Furthermore, there is an I/O mechanism for interfacing with the outside world. In the bfCPU designed for this project, external input is handled as received data via a UART (Universal Asynchronous Receiver/Transmitter), and external output is handled as transmitted data from the UART. The structure of the bfCPU is as simple as that.
The list of the bfCPU instruction set is shown in table below. The bfCPU originally features only eight instructions with opcodes (binary) from 0000 to 0111. While 3 bits would suffice for eight instructions, the bfCPU designed here includes two additional instructions (reset and nop), resulting in a 4-bit instruction code length. All of these instruction codes consist only of an opcode indicating the operation; they have a simple structure with no operands to specify targets.

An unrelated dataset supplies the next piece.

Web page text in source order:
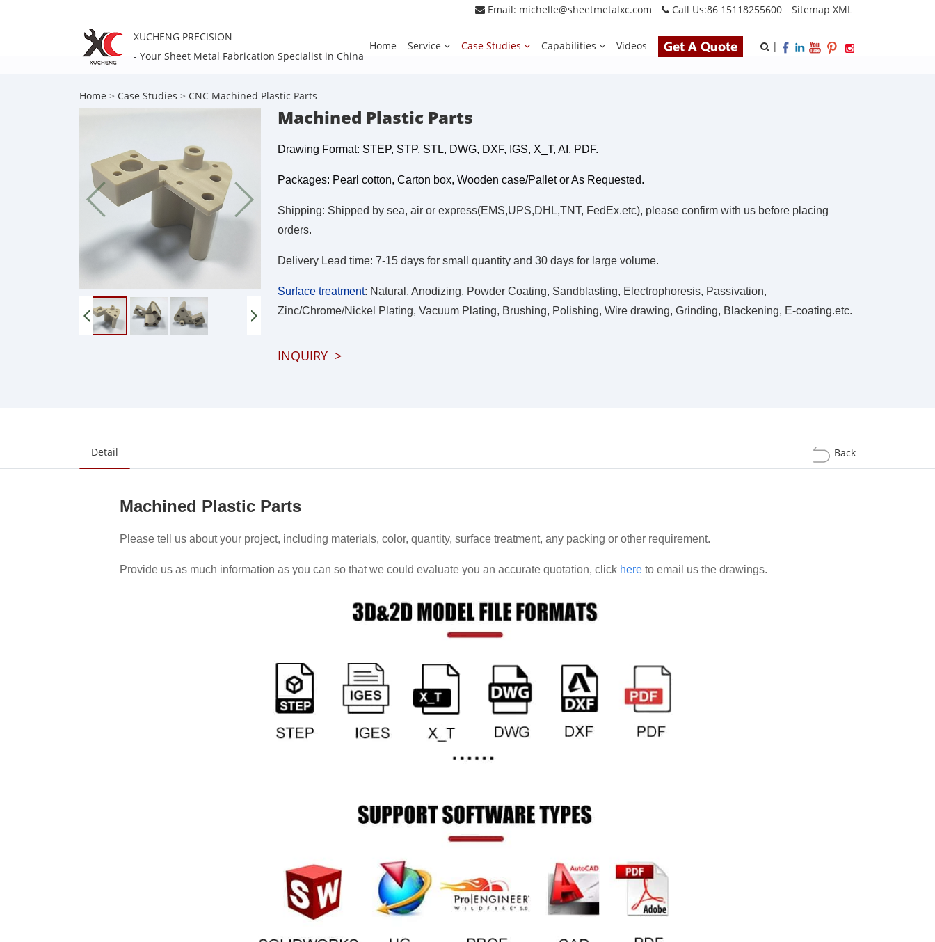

The original instruction notation for bfCPU consists of single characters shown in the "Symbol" column of the table below (<, >, +, -, etc.). A program is formed by lining up these characters without gaps, or with occasional spaces and line breaks, which is why it is called an esoteric language. As described later, I have developed an assembler and instruction simulator called bfTool for bfCPU program development. This assembler accepts the original single-character bfCPU instructions, allowing the use of the vast number of publicly available bfCPU programs. However, it also supports the "Mnemonic" descriptions to improve readability. The "C-Equivalent" column represents the operation of each instruction in the C language. Note that while the original bfCPU uses ASCII characters directly as the program, the bfCPU designed in this article replaces each instruction with a 4-bit instruction code.

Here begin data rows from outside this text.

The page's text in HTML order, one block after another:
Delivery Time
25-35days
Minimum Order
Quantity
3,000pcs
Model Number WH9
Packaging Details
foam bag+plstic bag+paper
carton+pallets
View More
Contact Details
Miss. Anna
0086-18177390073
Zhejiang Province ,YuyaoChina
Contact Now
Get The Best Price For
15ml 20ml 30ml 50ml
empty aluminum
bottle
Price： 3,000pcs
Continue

Table: bfCPU Instruction Set
| Instruction Code (Hex) | Mnemonic | Symbol | C-Equivalent | Description |
|---|---|---|---|---|
| 0x0 | INC_PTR | > |
++ptr; |
Increment the data pointer. |
| 0x1 | DEC_PTR | < |
--ptr; |
Decrement the data pointer. |
| 0x2 | INC_DATA | + |
++*ptr; |
Increment the byte at the data pointer. |
| 0x3 | DEC_DATA | - |
--*ptr; |
Decrement the byte at the data pointer. |
| 0x4 | OUTPUT | . |
putchar(*ptr); |
Output the byte at the data pointer. |
| 0x5 | INPUT | , |
*ptr = getchar(); |
Input a byte and store it at the data pointer. |
| 0x6 | JMP_FWD | [ |
while (*ptr) { |
Jump forward past ] if the byte at the pointer is 0. |
| 0x7 | JMP_BACK | ] |
} |
Jump back to the command after [ if the byte at the pointer is non-zero. |
| 0x8 | NOP | - | - | No operation. |
| 0xF | RESET | - | - | Reset the CPU state. |
The begin ([) and end (]) instructions can be nested to any depth, but they must always be correctly paired. Additionally, while the data width of each cell in the data memory is 8 bits (one byte), the values wrap around: adding 1 to 0xFF results in 0x00, and subtracting 1 from 0x00 results in 0xFF. There are no flags to indicate the occurrence of a carry, borrow, or overflow.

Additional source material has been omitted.